WHAT THE TASK REQUIRES » Word for word, write out the entries that follow, omitting all pictures.

....................

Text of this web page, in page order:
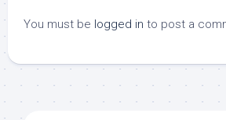
You must be logged in to post a
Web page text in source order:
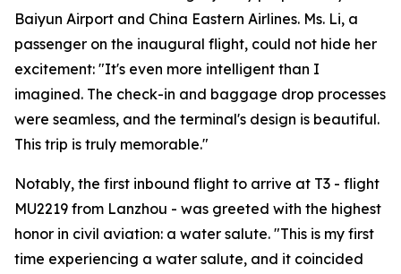
Baiyun Airport and China Eastern Airlines. Ms. Li, a
passenger on the inaugural flight, could not hide her
excitement: "It's even more intelligent than I
imagined. The check-in and baggage drop processes
were seamless, and the terminal's design is beautiful.
This trip is truly memorable."
Notably, the first inbound flight to arrive at T3 - flight
MU2219 from Lanzhou - was greeted with the highest
honor in civil aviation: a water salute. "This is my first
time experiencing a water salute, and it coincided
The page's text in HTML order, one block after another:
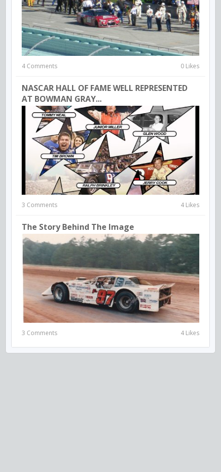
4 Comments 0 Likes
NASCAR HALL OF FAME WELL REPRESENTED
AT BOWMAN GRAY...
3 Comments 4 Likes
The Story Behind The Image
3 Comments 4 Likes
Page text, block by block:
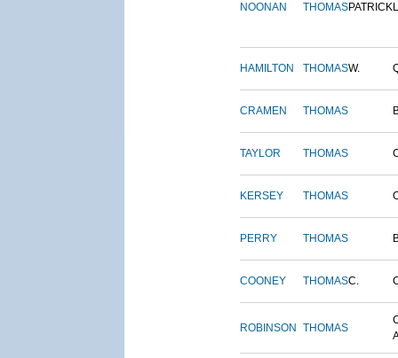
NOONAN THOMASPATRICK
HAMILTON THOMASW.
CRAMEN THOMAS
TAYLOR THOMAS
KERSEY THOMAS
PERRY THOMAS
COONEY THOMASC.
ROBINSON THOMAS
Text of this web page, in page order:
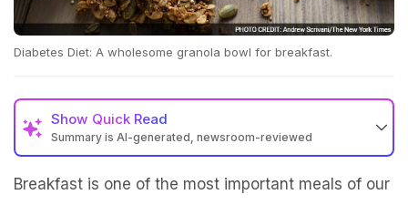
Diabetes Diet: A wholesome granola bowl for breakfast.
Show Quick Read
Summary is AI-generated, newsroom-reviewed
Breakfast is one of the most important meals of our
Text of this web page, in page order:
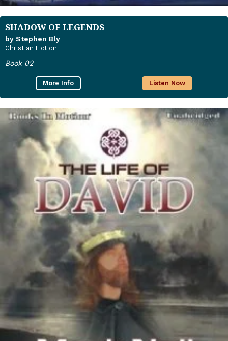
SHADOW OF LEGENDS
by Stephen Bly
Christian Fiction
Book 02
More Info Listen Now
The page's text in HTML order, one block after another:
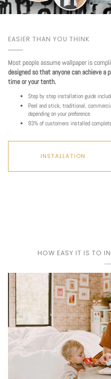
EASIER THAN YOU THINK
Most people assume wallpaper is
designed so that anyone can achieve
time or your tenth.
Step by step installation guide
Peel and stick, traditional,
depending on your preference
93% of customers installed
INSTALLATION
HOW EASY IT IS TO
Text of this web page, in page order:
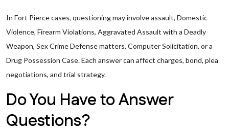
In Fort Pierce cases, questioning may involve assault, Domestic
Violence, Firearm Violations, Aggravated Assault with a Deadly
Weapon, Sex Crime Defense matters, Computer Solicitation, or a
Drug Possession Case. Each answer can affect charges, bond, plea
negotiations, and trial strategy.
Do You Have to Answer
Questions?

....................

THE ANSWER »
Text of this web page, in page order:
You must be logged in to post a
Web page text in source order:
Baiyun Airport and China Eastern Airlines. Ms. Li, a
passenger on the inaugural flight, could not hide her
excitement: "It's even more intelligent than I
imagined. The check-in and baggage drop processes
were seamless, and the terminal's design is beautiful.
This trip is truly memorable."
Notably, the first inbound flight to arrive at T3 - flight
MU2219 from Lanzhou - was greeted with the highest
honor in civil aviation: a water salute. "This is my first
time experiencing a water salute, and it coincided
The page's text in HTML order, one block after another:
4 Comments 0 Likes
NASCAR HALL OF FAME WELL REPRESENTED
AT BOWMAN GRAY...
3 Comments 4 Likes
The Story Behind The Image
3 Comments 4 Likes
Page text, block by block:
NOONAN THOMASPATRICK
HAMILTON THOMASW.
CRAMEN THOMAS
TAYLOR THOMAS
KERSEY THOMAS
PERRY THOMAS
COONEY THOMASC.
ROBINSON THOMAS
Text of this web page, in page order:
Diabetes Diet: A wholesome granola bowl for breakfast.
Show Quick Read
Summary is AI-generated, newsroom-reviewed
Breakfast is one of the most important meals of our
Text of this web page, in page order:
SHADOW OF LEGENDS
by Stephen Bly
Christian Fiction
Book 02
More Info Listen Now
The page's text in HTML order, one block after another:
EASIER THAN YOU THINK
Most people assume wallpaper is
designed so that anyone can achieve
time or your tenth.
Step by step installation guide
Peel and stick, traditional,
depending on your preference
93% of customers installed
INSTALLATION
HOW EASY IT IS TO
Text of this web page, in page order:
In Fort Pierce cases, questioning may involve assault, Domestic
Violence, Firearm Violations, Aggravated Assault with a Deadly
Weapon, Sex Crime Defense matters, Computer Solicitation, or a
Drug Possession Case. Each answer can affect charges, bond, plea
negotiations, and trial strategy.
Do You Have to Answer
Questions?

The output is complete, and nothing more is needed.